Cá por mim, nunca ouvi nem vi escrito. Na minha meninice dormíamos na varanda (sacada) em dias de muito calor porque nessa época ninguém tinha ar condicionado, mas não tínhamos criados e hóspedes, raramente. Aliás, misturar hóspedes com criados seria visto por aqueles como uma injúria e tanto maior quanto mais recuarmos no tempo. Duvido muito de tal significado.


----------



## anaczz

Pois é! É bem estranho. Nunca ouvi isso. 
Já, fazer a cama na varanda, parece que era comum por aqui, pelo menos nas músicas. Mas, pelo visto, essas varandas eram mesmo o quintal, o terreiro:

"Fiz a cama na varanda me esqueci do cobertor
  Deu um vento na roseira ai meus cuidados
  Me cobriu toda de flor" (Dilu Melo)

"Fiz a cama na varanda sob o manto das estrelas
Fui deitar com meu amor
Deu um vento na roseira espalhou a primavera
E cobriu com flor com flor" (Beto Guedes)


----------



## okporip

Carfer said:


> Cá por mim, nunca ouvi nem vi escrito. Na minha meninice dormíamos na varanda (sacada) em dias de muito calor porque nessa época ninguém tinha ar condicionado, mas não tínhamos criados e hóspedes, raramente. Aliás, misturar hóspedes com criados seria visto por aqueles como uma injúria e tanto maior quanto mais recuarmos no tempo. Duvido muito de tal significado.



Isso aí, para mim, tem mais cara de _edícula_, onde tanto criados como hóspedes podem dormir, mas cada um a seu tempo - que o possam fazer simultaneamente também me parece estranho.


----------



## elm0505

Olá, eu tenho uma dúvida, como é que se diz normalmente "balcón" em português europeu? Eu sempre ouvi "varanda", mas há uma pessoa no meu trabalho que morou em Portugal e diz que é "balcão". Eu só tenho ouvido "balcão" com referência ao móvel ("mostrador" em espanhol)


----------



## 2007Ciça Espanha

Olá, elm0505. No dicionário da _DICIOPÉDIA_ 2006, a primeira definição para *balcão* é “_ARQUITECTURA_ varanda larga de sacada”. Deixo aqui os meus melhores cumprimentos.


----------



## Carfer

elm0505 said:


> Olá, eu tenho uma dúvida, como é que se diz normalmente "balcón" em português europeu? Eu sempre ouvi "varanda", mas há uma pessoa no meu trabalho que morou em Portugal e diz que é "balcão". Eu só tenho ouvido "balcão" com referência ao móvel ("mostrador" em espanhol)

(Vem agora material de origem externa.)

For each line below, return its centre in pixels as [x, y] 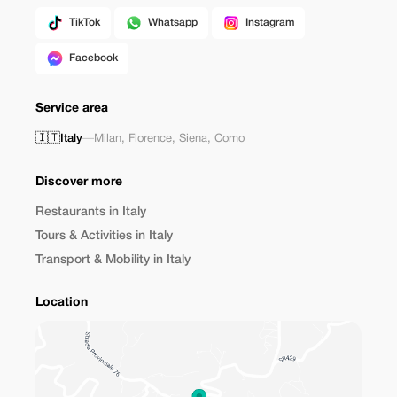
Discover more [79, 182]
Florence [150, 139]
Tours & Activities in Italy [104, 236]
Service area [72, 109]
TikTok [85, 23]
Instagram [270, 23]
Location [62, 303]
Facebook [93, 58]
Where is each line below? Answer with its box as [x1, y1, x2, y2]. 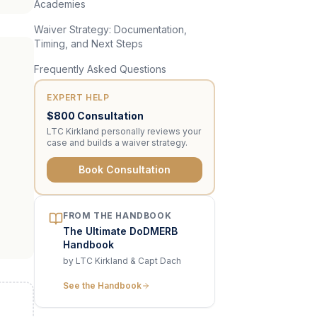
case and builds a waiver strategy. [47, 137, 188, 148]
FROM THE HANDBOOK [63, 210, 172, 221]
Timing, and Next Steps [34, 38, 143, 50]
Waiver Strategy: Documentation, [34, 23, 187, 35]
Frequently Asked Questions [34, 63, 166, 75]
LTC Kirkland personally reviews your [47, 126, 201, 137]
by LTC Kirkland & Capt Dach [63, 255, 181, 266]
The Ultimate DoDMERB [63, 225, 178, 237]
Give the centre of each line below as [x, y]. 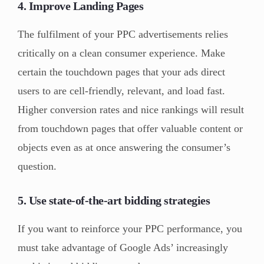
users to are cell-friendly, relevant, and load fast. [121, 91]
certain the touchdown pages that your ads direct [121, 72]
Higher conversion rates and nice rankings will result [131, 110]
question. [37, 166]
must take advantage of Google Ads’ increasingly [123, 248]
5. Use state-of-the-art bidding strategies [114, 201]
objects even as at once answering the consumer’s [124, 148]
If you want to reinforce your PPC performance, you [130, 229]
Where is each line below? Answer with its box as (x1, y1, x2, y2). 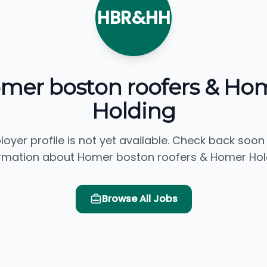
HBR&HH (97, 5, 170, 31)
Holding (92, 98, 175, 125)
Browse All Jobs (101, 192, 178, 206)
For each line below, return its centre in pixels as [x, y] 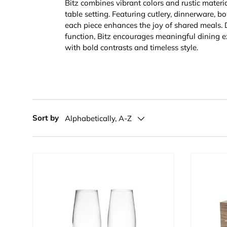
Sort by [46, 118]
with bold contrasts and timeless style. [131, 47]
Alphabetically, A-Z [98, 118]
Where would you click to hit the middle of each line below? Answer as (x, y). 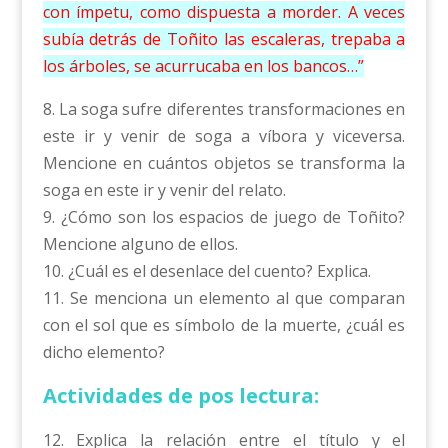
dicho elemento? (103, 352)
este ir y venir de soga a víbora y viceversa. (224, 136)
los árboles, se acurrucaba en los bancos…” (203, 66)
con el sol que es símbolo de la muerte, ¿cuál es (224, 325)
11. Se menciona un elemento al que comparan (224, 298)
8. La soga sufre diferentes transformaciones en (224, 109)
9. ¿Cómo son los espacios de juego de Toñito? (224, 217)
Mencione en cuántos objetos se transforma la (224, 163)
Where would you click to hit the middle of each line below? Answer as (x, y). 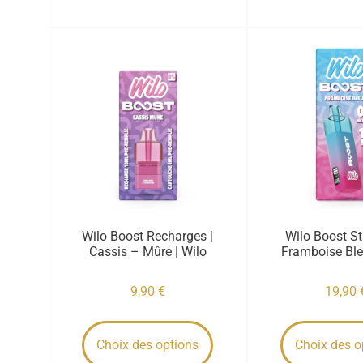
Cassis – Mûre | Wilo (147, 251)
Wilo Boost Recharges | (148, 236)
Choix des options (148, 344)
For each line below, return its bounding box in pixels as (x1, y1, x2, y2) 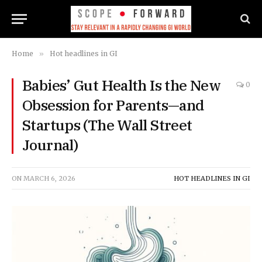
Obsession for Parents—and (22, 95, 205, 115)
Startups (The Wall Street (22, 115, 192, 135)
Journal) (22, 135, 78, 154)
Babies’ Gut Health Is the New (22, 75, 220, 95)
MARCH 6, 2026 (23, 174, 75, 182)
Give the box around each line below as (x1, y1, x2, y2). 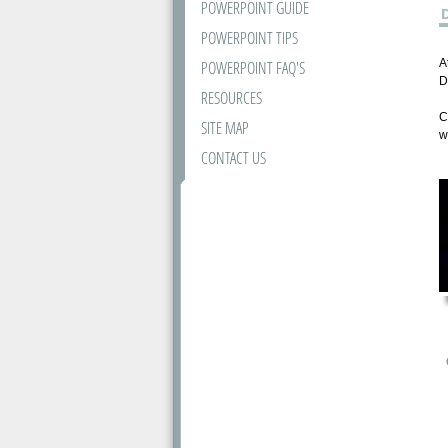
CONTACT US (200, 147, 266, 169)
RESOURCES (200, 87, 262, 109)
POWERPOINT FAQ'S (200, 57, 305, 79)
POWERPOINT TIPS (200, 27, 298, 49)
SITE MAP (200, 117, 249, 139)
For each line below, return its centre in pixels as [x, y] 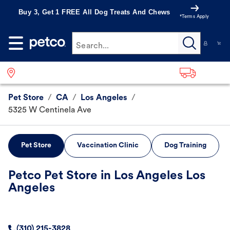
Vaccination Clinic [108, 146]
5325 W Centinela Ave [50, 111]
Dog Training [185, 146]
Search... [93, 46]
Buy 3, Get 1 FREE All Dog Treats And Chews [94, 12]
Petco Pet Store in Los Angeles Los [107, 176]
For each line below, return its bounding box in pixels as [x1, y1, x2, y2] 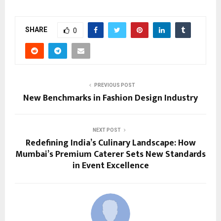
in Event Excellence [72, 158, 149, 173]
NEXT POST [92, 127, 121, 133]
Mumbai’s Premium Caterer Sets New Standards [15, 147, 206, 162]
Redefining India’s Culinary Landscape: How [25, 135, 196, 150]
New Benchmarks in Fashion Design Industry [23, 90, 198, 106]
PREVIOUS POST [94, 82, 135, 88]
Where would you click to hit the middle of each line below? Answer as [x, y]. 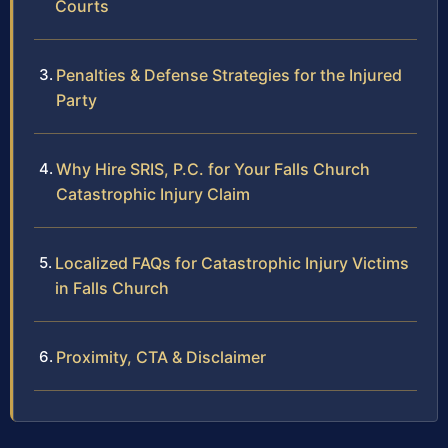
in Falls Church [112, 288]
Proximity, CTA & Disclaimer [161, 357]
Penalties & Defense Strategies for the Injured [229, 75]
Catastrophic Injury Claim [153, 194]
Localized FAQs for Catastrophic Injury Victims [232, 263]
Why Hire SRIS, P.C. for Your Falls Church [213, 169]
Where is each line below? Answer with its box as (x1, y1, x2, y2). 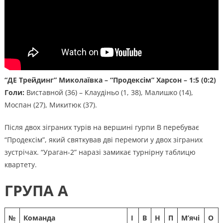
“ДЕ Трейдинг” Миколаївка (4, 75, 103, 85)
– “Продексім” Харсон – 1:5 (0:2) (102, 75, 216, 85)
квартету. (4, 159, 37, 169)
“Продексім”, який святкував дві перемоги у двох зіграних (4, 134, 203, 144)
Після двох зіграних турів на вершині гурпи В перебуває (4, 122, 199, 132)
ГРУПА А (4, 180, 68, 201)
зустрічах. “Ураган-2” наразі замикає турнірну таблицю (4, 147, 196, 157)
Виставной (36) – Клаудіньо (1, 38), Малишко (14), (24, 87, 193, 97)
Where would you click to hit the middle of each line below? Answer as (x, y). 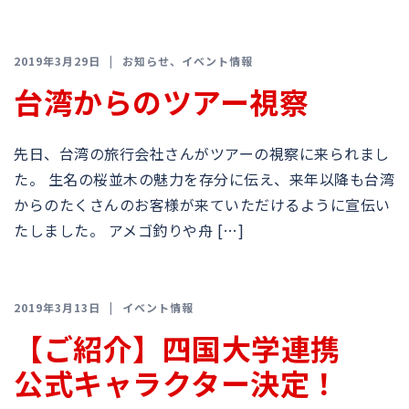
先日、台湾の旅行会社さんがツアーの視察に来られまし (202, 153)
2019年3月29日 (57, 61)
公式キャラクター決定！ (177, 383)
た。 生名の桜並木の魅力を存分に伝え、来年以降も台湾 (204, 179)
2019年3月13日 (57, 307)
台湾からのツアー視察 (161, 101)
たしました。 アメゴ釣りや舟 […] (129, 230)
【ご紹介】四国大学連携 (192, 348)
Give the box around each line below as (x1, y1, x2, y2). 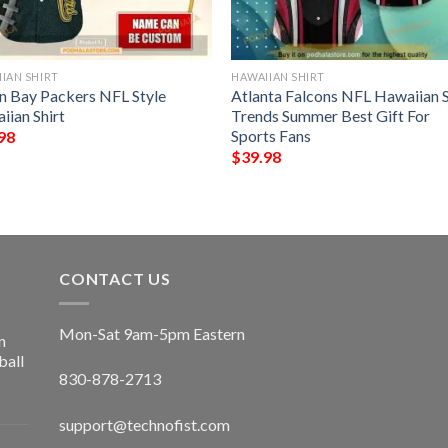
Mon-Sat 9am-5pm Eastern (59, 323, 245, 343)
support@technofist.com (59, 415, 230, 435)
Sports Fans (231, 125, 312, 145)
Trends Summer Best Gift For (231, 105, 431, 125)
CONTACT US (59, 269, 171, 289)
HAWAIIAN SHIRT (231, 69, 325, 83)
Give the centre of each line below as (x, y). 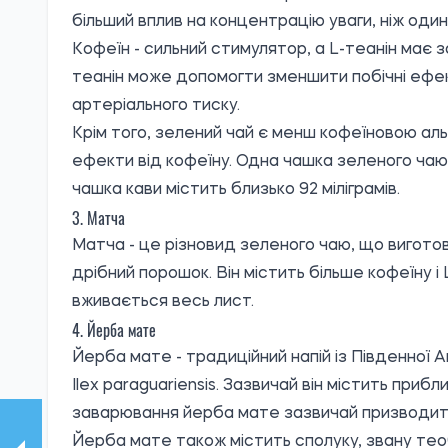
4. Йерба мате (114, 330)
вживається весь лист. (163, 302)
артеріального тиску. (156, 106)
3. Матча (98, 218)
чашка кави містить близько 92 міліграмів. (236, 190)

Pode ser '_balcão_', de facto, mas creio que o correspondente mais fiel do '_balcón'_ espanhol é a '_varanda'. _O _'balcão' _costuma ser ou uma _'varanda' _pequena, pouco comprida e pouco saliente, que frequentemente servia para as senhoras estarem sentadas observando o que se passava na rua, ou então o patamar elevado em que terminam as escadas de acesso exteriores das casas do Centro e Norte, em que a entrada principal é a do piso superior.


----------



## WhoSoyEu

Pode ser que eu esteja dando um palpite errado, mas acho que, modernamente, usamos "balcão" para uma varanda interna (balcão do teatro, p.e.), enquanto que a "varanda" é externa.


----------



## Carfer

WhoSoyEu said:


> Pode ser que eu esteja dando um palpite errado, mas acho que, modernamente, usamos "balcão" para uma varanda interna (balcão do teatro, p.e.), enquanto que a "varanda" é externa.



Também pode ser, embora nesse caso o termo mais comum no português europeu (que é o que o elmo pretende) é '_camarote_'.


----------



## pelus

Quantas dúvidas tirei com este tópico. 
Obrigada.

Sempre ficava pensando e pensando nestas palavbras sem saber utilizar alguma delas, sem diferenciar os significados e os equivalentes no espanhol........
Obrigada.


_María del Carmen (Pelus) 
Agradece cualquier corrección que se haga sobre sus escritos en lengua portuguesa. _


----------